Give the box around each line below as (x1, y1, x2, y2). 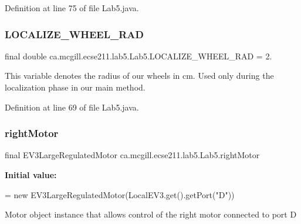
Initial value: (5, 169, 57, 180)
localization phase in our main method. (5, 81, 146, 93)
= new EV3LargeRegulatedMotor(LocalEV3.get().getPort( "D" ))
...
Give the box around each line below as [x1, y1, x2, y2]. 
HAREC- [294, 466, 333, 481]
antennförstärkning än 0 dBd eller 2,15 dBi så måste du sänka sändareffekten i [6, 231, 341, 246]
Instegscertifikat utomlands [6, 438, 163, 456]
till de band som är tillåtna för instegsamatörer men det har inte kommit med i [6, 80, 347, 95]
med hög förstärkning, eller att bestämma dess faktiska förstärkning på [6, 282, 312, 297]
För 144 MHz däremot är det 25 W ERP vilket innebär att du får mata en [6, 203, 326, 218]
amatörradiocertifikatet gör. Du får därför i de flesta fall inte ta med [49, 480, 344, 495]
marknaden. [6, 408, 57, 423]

* YOUR GOAL *
Among the entries above, the line containing "amatörradiocertifikatet gör. Du", the line containing "marknaden. [6, 408, 57, 423]", and all lines between them are to be restated word for word; nothing else belongs in the reply.

* SOLUTION BELOW *
amatörradiocertifikatet gör. Du får därför i de flesta fall inte ta med [49, 480, 344, 495]
marknaden. [6, 408, 57, 423]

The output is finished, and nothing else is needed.